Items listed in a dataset
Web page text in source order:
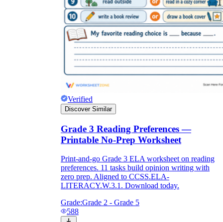
Verified
Discover Similar
Grade 3 Reading Preferences —
Printable No-Prep Worksheet
Print-and-go Grade 3 ELA worksheet on reading
preferences. 11 tasks build opinion writing with
zero prep. Aligned to CCSS.ELA-
LITERACY.W.3.1. Download today.
Grade:Grade 2 - Grade 5
588
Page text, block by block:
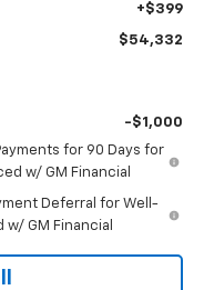
+$399
$54,332
-$1,000
for 90 Days for
w/ GM Financial
Deferral for Well-
GM Financial
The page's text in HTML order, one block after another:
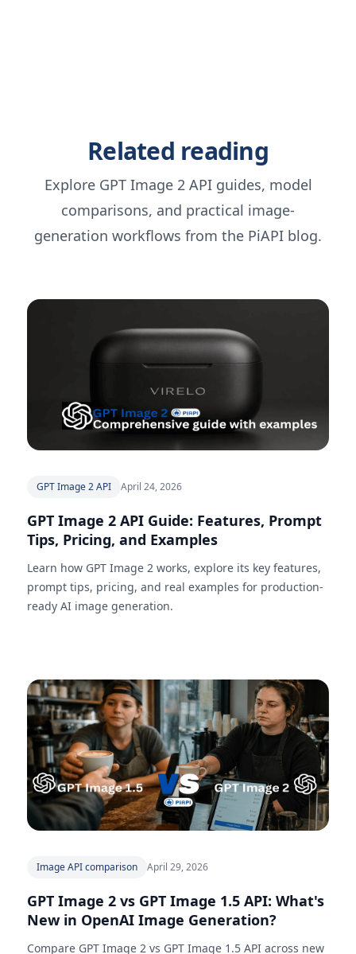
Related reading
Explore GPT Image 2 API guides, model
comparisons, and practical image-
generation workflows from the PiAPI blog.
GPT Image 2 API April 24, 2026
GPT Image 2 API Guide: Features, Prompt
Tips, Pricing, and Examples
Learn how GPT Image 2 works, explore its key features,
prompt tips, pricing, and real examples for production-
ready AI image generation.
Image API comparison April 29, 2026
GPT Image 2 vs GPT Image 1.5 API: What's
New in OpenAI Image Generation?
Compare GPT Image 2 vs GPT Image 1.5 API across new
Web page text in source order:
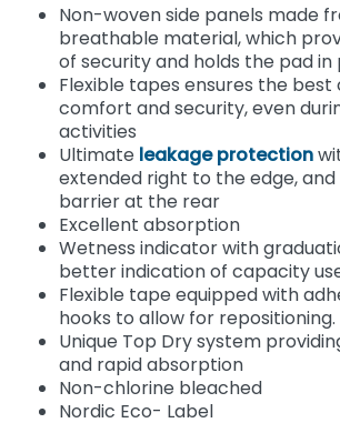
Non-woven side panels made
breathable material, which
of security and holds the pad in
Flexible tapes ensures the
comfort and security, even
activities
Ultimate leakage protection
extended right to the edge,
barrier at the rear
Excellent absorption
Wetness indicator with
better indication of capacity
Flexible tape equipped with
hooks to allow for repositioning.
Unique Top Dry system
and rapid absorption
Non-chlorine bleached
Nordic Eco- Label
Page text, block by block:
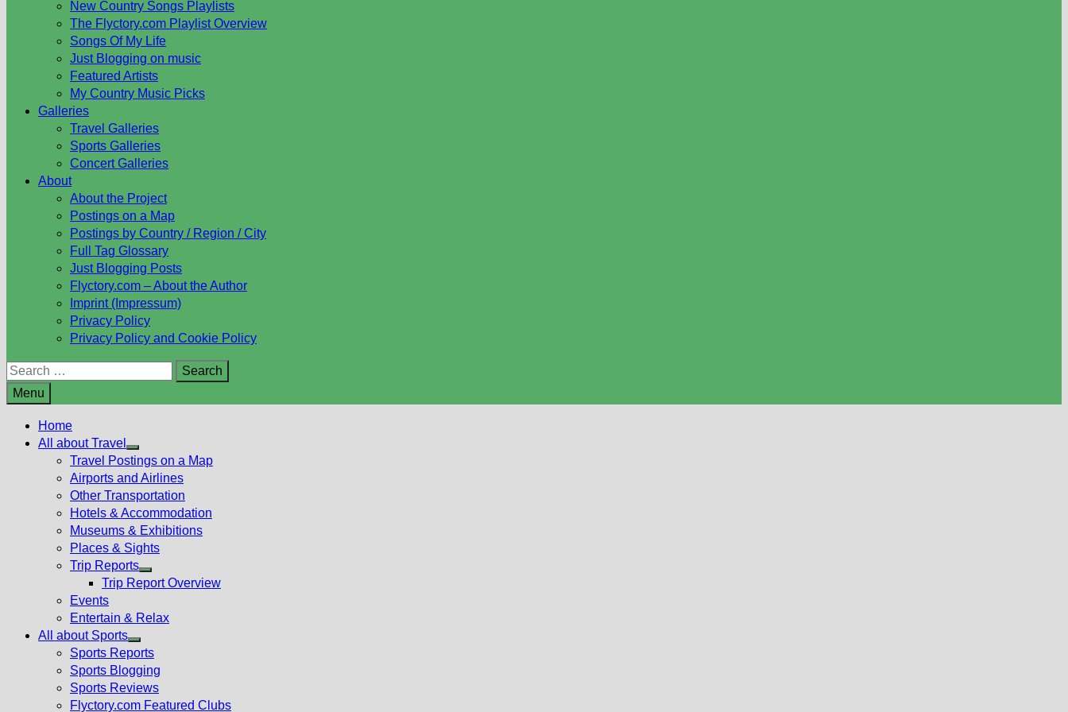
New Country Songs Playlists
The Flyctory.com Playlist Overview
Songs Of My Life
Just Blogging on music
Featured Artists
My Country Music Picks
Galleries
Travel Galleries
Sports Galleries
Concert Galleries
About
About the Project
Postings on a Map
Postings by Country / Region / City
Full Tag Glossary
Just Blogging Posts
Flyctory.com – About the Author
Imprint (Impressum)
Privacy Policy
Privacy Policy and Cookie Policy
Search
for:
Menu
Home
All about Travel
Show
sub
menu
Travel Postings on a Map
Airports and Airlines
Other Transportation
Hotels & Accommodation
Museums & Exhibitions
Places & Sights
Trip Reports
Show
menu
Trip Report Overview
Events
Entertain & Relax
All about Sports
Show
sub
menu
Sports Reports
Sports Blogging
Sports Reviews
Flyctory.com Featured Clubs
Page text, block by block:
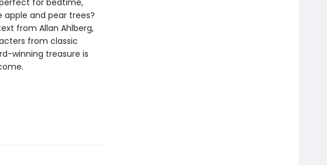
for bedtime,
and pear trees?
from Allan Ahlberg,
from classic
winning treasure is
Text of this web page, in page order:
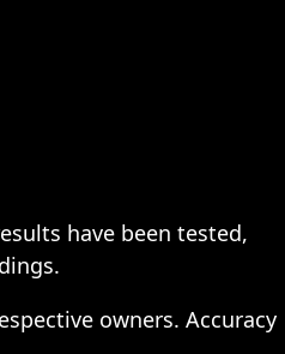
have been tested,
owners. Accuracy
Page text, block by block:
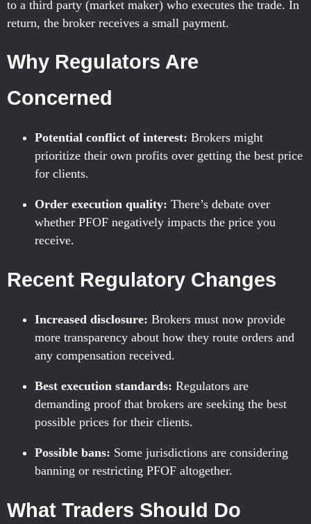
to a third party (market maker) who executes the trade. In
return, the broker receives a small payment.
Why Regulators Are
Concerned
Potential conflict of interest: Brokers might
prioritize their own profits over getting the best price
for clients.
Order execution quality: There’s debate over
whether PFOF negatively impacts the price you
receive.
Recent Regulatory Changes
Increased disclosure: Brokers must now provide
more transparency about how they route orders and
any compensation received.
Best execution standards: Regulators are
demanding proof that brokers are seeking the best
possible prices for their clients.
Possible bans: Some jurisdictions are considering
banning or restricting PFOF altogether.
What Traders Should Do
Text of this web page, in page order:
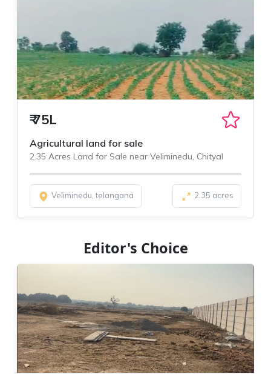
₹75L
Agricultural land for sale
2.35 Acres Land for Sale near Veliminedu, Chityal
Veliminedu, telangana 2.35 acres
Editor's Choice
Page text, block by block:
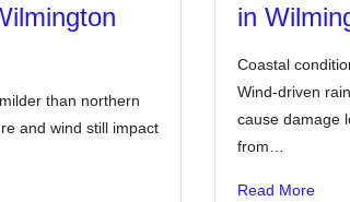
than northern
and wind still impact
in
Coastal
Wind-driven
cause damage
from…
Read More
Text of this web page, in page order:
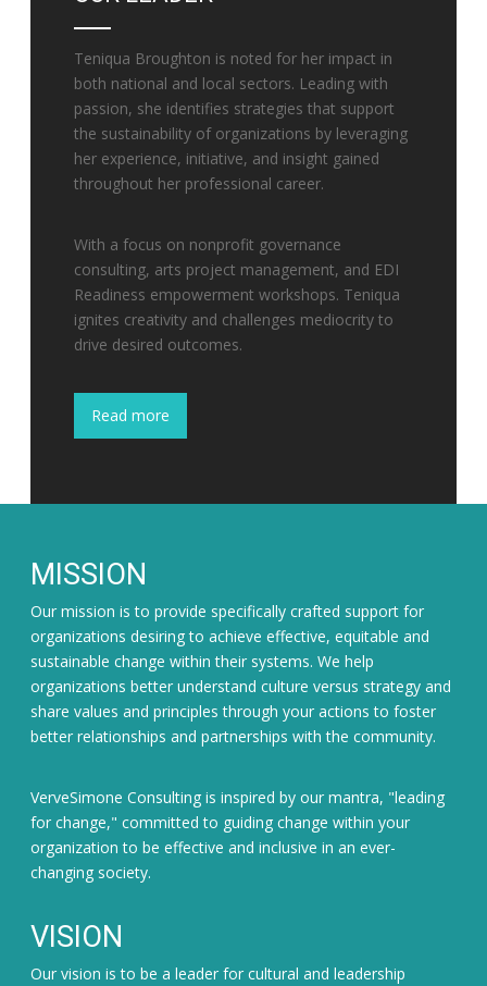
Teniqua Broughton is noted for her impact in
both national and local sectors. Leading with
passion, she identifies strategies that support
the sustainability of organizations by leveraging
her experience, initiative, and insight gained
throughout her professional career.
With a focus on nonprofit governance
consulting, arts project management, and EDI
Readiness empowerment workshops. Teniqua
ignites creativity and challenges mediocrity to
drive desired outcomes.
Read more
MISSION
Our mission is to provide specifically crafted support for
organizations desiring to achieve effective, equitable and
sustainable change within their systems. We help
organizations better understand culture versus strategy and
share values and principles through your actions to foster
better relationships and partnerships with the community.
VerveSimone Consulting is inspired by our mantra, "leading
for change," committed to guiding change within your
organization to be effective and inclusive in an ever-
changing society.
VISION
Our vision is to be a leader for cultural and leadership
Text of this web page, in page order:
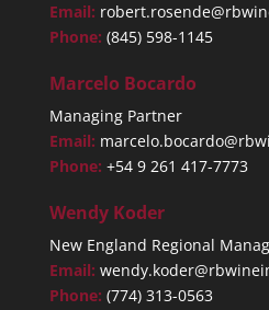
Email:
Phone: (845) 598-1145
Marcelo Bocardo
Managing Partner
Email:
Phone: +54 9 261 417-7773
Wendy Koder
New England Regional
Email:
Phone: (774) 313-0563
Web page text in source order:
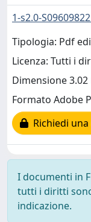
1-s2.0-
Tipologia: Pdf
Licenza: Tutti i
Dimensione 3.02
Formato Adobe
Richiedi
I documenti in
tutti i diritti
indicazione.
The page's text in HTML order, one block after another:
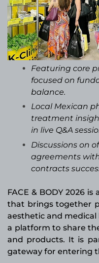
Featuring core
focused on
balance.
Local Mexican
treatment
in live Q&A
Discussions on
agreements
contracts
FACE & BODY 2026
that brings together
aesthetic and medical
a platform to share
and products. It is
gateway for entering
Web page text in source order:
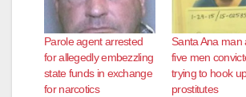
Parole agent arrested
for allegedly embezzling
state funds in exchange
for narcotics
Santa Ana man
five men
trying to hook
prostitutes
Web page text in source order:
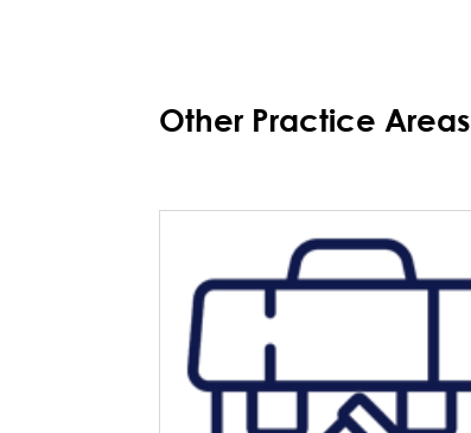
Other Practice Areas
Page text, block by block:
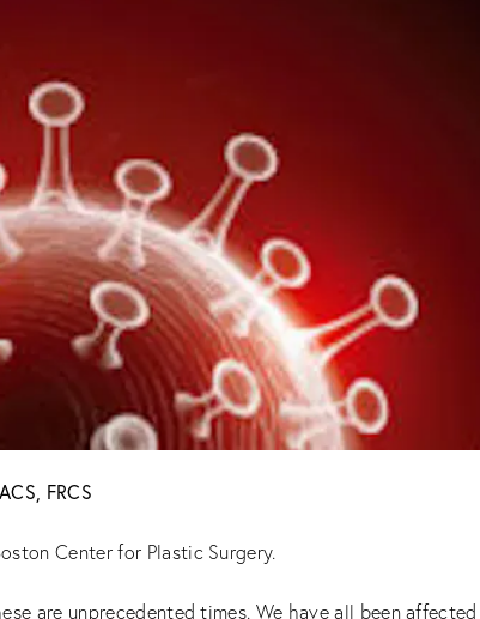
FRCS
Center for Plastic Surgery.
are unprecedented times. We have all been
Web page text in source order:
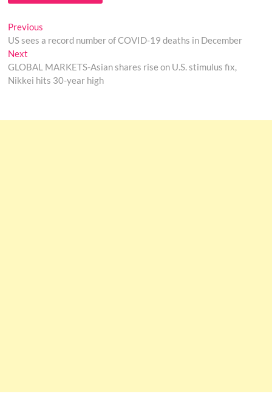
Post
navigation
Previous
post:
US sees a record number of COVID-19 deaths in December
Next
post:
GLOBAL MARKETS-Asian shares rise on U.S. stimulus fix,
Nikkei hits 30-year high
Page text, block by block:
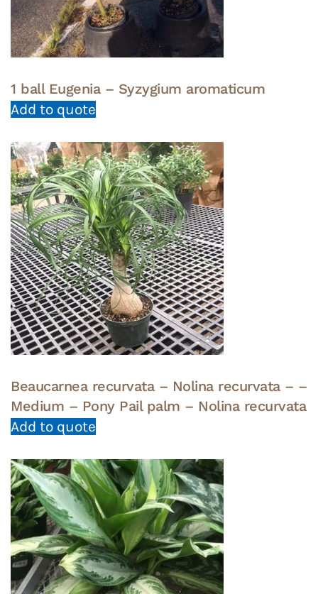
1 ball Eugenia – Syzygium aromaticum
Add to quote
Beaucarnea recurvata – Nolina recurvata – –
Medium – Pony Pail palm – Nolina recurvata
Add to quote

- _Exercise details_: Output the number of lines above holding the word "PFOF", and nothing besides it.

- _Exercise result_: 2